There was a brief True West reunion and tour in 2006, but by 2011, Russ and his wife, Kim were living in Los Angeles. 2017 saw the release of a solo career-spanning 20-song set, Compass & Map. Now he has returned with his newest long-player, Goodbye El Dorado. The album kicks into gear with five vivid vignettes, each song is tenuously tied together through geographic coincidence. “Los Angeles” is a loping Ranchera. Spitfire guitar, shimmering accordion, fluttery horns and rock-ribbed bass are tethered to a cantering beat. Russ’ lanky tenor wraps around a tale of love and loss; “I come home, got her note, ‘Adios Amigo’ is all she wrote, no explanation, consolation prize, just a big empty house and a sad surprise.” Sympathetic backing vocals shadow the chorus which effortlessly rhymes “please” after “Los Angeleez.” Rippling castanets are quickly supplanted on the break by synchronized horns, a feathery guitar solo and swoony accordion.

Cloaked in a buoyant melody and cheerful arrangement, “Kid” is accented by cascading guitar riffs, slipstitch bass and a rattle-trap beat.
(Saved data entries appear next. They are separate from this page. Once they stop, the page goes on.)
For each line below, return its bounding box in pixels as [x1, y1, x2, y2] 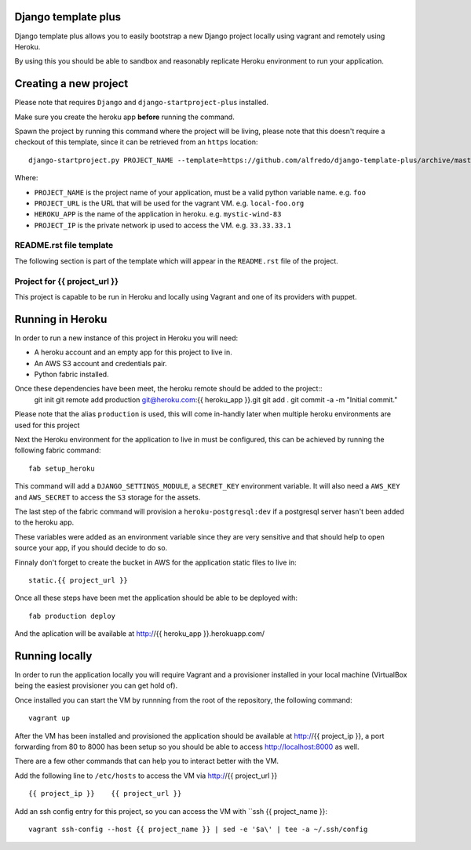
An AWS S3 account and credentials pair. [34, 358, 168, 368]
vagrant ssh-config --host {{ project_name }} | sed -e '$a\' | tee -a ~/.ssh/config [28, 824, 368, 834]
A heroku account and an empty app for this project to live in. [34, 347, 232, 357]
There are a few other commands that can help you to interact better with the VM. [14, 757, 279, 766]
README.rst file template [14, 240, 114, 251]
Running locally [14, 649, 93, 663]
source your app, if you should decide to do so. [14, 543, 168, 553]
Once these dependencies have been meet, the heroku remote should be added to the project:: [14, 384, 323, 394]
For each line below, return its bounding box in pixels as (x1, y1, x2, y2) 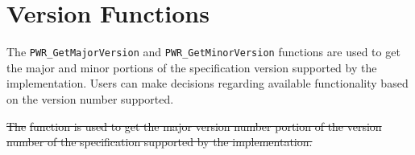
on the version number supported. (6, 90, 174, 107)
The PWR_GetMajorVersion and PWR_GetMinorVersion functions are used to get (6, 43, 400, 60)
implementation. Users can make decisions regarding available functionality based (6, 75, 409, 92)
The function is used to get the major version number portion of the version (6, 117, 382, 134)
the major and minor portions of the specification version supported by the (6, 59, 377, 75)
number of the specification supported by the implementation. (6, 133, 313, 150)
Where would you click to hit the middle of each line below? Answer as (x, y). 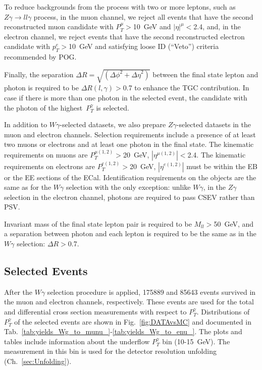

All of that belies the scruffy saga of a latch-key kid, navigating adolescent angst, a drunken stepfather’s bad intentions and a blended family that is the antithesis of The Brady Bunch; “Just another California kid with an attitude, her family’s come quite unglued, every night’s a bona fide horror show, but she’s got no place else to go/She just wants to stay out with her friends and drive the town, and mom doesn’t notice she’s not around.” Filigreed guitar licks flicker across the margins of the melody, intertwined with piquant mandolin runs as the song winds down to a close.

Russ’ vocals verge on conversational for “North Hollywood Dream.” Percolating keys connect with strummy guitars and brushed percussion. A richly detailed (and geographically specific) narrative centers on a young kid with stars in his eyes; “You’re fresh off the bus, here in North Hollywood, you walk down Magnolia to Lankershim, things are much busier than they were back in Idaho, you wonder how much farther to the Econo Inn, you’re finally in L.A., let the dreaming begin.” But as John Lennon once wryly noted, “life is what happens to you when you’re busy making other plans.” As willowy trumpet is matched by reverb-y guitar on the break, the kid has settled into a life of domesticity; “You’ve found yourself a partner, and now you’ve a couple kids, buying’s better than renting, now it’s time to find new digs. You’re finally in L.A., let the dreaming begin, but now you’ve got mouths to feed, and there’s too much to take in.”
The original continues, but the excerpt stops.